Mit der Send-Taste kann jeder in der Firma über jede Hierarchie hüpfen. Es stellt sich die Frage: Frisst Technik Hierarchie? Man könnte das so sehen. Ich selbst bin beruflich noch in einer Zeit gross geworden, in der die Hierarchie noch unverrückbar gewesen war. Eine Todsünde beging, wer diese einfach übersprang. Etwas nostalgisch füge ich an: Alle waren auf die Hierarchie angewiesen. Dadurch waren Kompetenzen klar geregelt, die Firma überblickbar. Berechenbarer vielleicht auch.

Heute lässt sich die Hierarchie höchstens noch durch einen gewissen Zynismus bedienen – indem ein Email-Schreiber fast maliziös ein CC, ein BCC mit der Adresse seines Chefs oder gar des CEO einfügt. Der erhält sowieso immer zahlreichere copys. In der gütigen Vorstellung seiner Mitarbeitenden soll der CEO ja informiert sein. Bescheid wissen über alles, was in seinem Laden passiert. So landen dann pro Tag Dutzende, ja Hunderte von elektronischen Briefen im Account des CEO. Das ist kein Ausdruck von besonderer Wertschätzung. Nicht einmal ein Zeugnis eines Mitteilungsbedürfnisses. Seien wir ehrlich: Hier werden im besten Fall unüberlegt Gedanken, im schlechteren Fragen, ja Verantwortung von links nach rechts, von unten nach oben verschoben. Ohne, dass etwas Wesentliches geschehen würde. Management by Mail. Oft sekundiert durch Management by WhatsApp. Und wie oft habe ich dann noch sehr viel später von einem Gegenüber zu hören bekommen, er habe mich vor Monaten in einem Mail einkopiert. Und einfach nie mehr etwas gehört.
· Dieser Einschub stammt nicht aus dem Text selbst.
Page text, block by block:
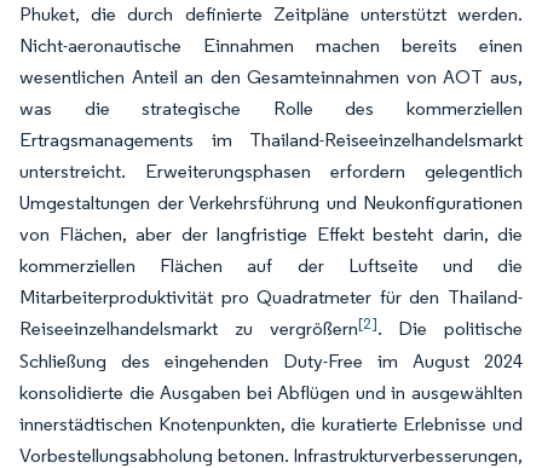
Phuket, die durch definierte Zeitpläne unterstützt werden.
Nicht-aeronautische Einnahmen machen bereits einen
wesentlichen Anteil an den Gesamteinnahmen von AOT aus,
was die strategische Rolle des kommerziellen
Ertragsmanagements im Thailand-Reiseeinzelhandelsmarkt
unterstreicht. Erweiterungsphasen erfordern gelegentlich
Umgestaltungen der Verkehrsführung und Neukonfigurationen
von Flächen, aber der langfristige Effekt besteht darin, die
kommerziellen Flächen auf der Luftseite und die
Mitarbeiterproduktivität pro Quadratmeter für den Thailand-
Reiseeinzelhandelsmarkt zu vergrößern[2]. Die politische
Schließung des eingehenden Duty-Free im August 2024
konsolidierte die Ausgaben bei Abflügen und in ausgewählten
innerstädtischen Knotenpunkten, die kuratierte Erlebnisse und
Vorbestellungsabholung betonen. Infrastrukturverbesserungen,

Immerhin zeigt das: Im Zeitalter des überquellenden elektronischen Briefverkehrs, in der flüchtigen digitalen Welt scheint der CEO doch noch ein Fixpunkt zu sein, der Orientierung geben soll. Die Marke einer Firma – wenige Buchstaben oder ein paar Striche, die sich zu einer Bildmarke zusammenfügen: sie mögen schön sein, oder auch nicht. Sie bleiben aber ein abstraktes Gebilde. Oft ein seelen- und emotionsloses. Der Mensch bleibt hungrig nach der Antwort auf die Frage: Welches Gesicht gehört zu dieser Marke?
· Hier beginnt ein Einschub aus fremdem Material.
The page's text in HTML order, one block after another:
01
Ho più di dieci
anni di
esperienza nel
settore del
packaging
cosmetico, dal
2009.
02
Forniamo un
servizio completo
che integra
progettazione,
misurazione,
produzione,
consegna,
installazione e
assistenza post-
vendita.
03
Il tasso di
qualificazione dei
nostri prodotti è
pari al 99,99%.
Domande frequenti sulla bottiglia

Ist hier in unserer virtuellen Umgebung endlich noch ein Platz für den CEO aus Fleisch und Blut? Sicher ist: Manche taugen als Identifikationsfigur. Andere nicht. Sie lösen Emotionen aus. Positive oder negative. Manchmal strahlen sie. Strahlen etwas aus. Lassen sich von Emotionen tragen. Machen unverständliche Fehler, die Aussenstehende im Kopf nicht aushalten. Bekennen Farbe, wo sich keiner mehr traut. Das gibt zu reden. Und zu schreiben. Wir lesen dann immer sonntags darüber. Oder in Büchern. Erinnern Sie sich noch an Nieten in Nadelstreifen. Deutschlands Manager im Zwielicht, Günter Oggers Bestseller über die Herrschaft der Mittelmässigen aus den 1990er Jahren? Die gibt es selbstverständlich auch. Die Gesichtslosen. Aber selbst diese produzieren Emotionen. Weil sie aus Fleisch und Blut sind. Nicht virtuell. Zumindest noch nicht.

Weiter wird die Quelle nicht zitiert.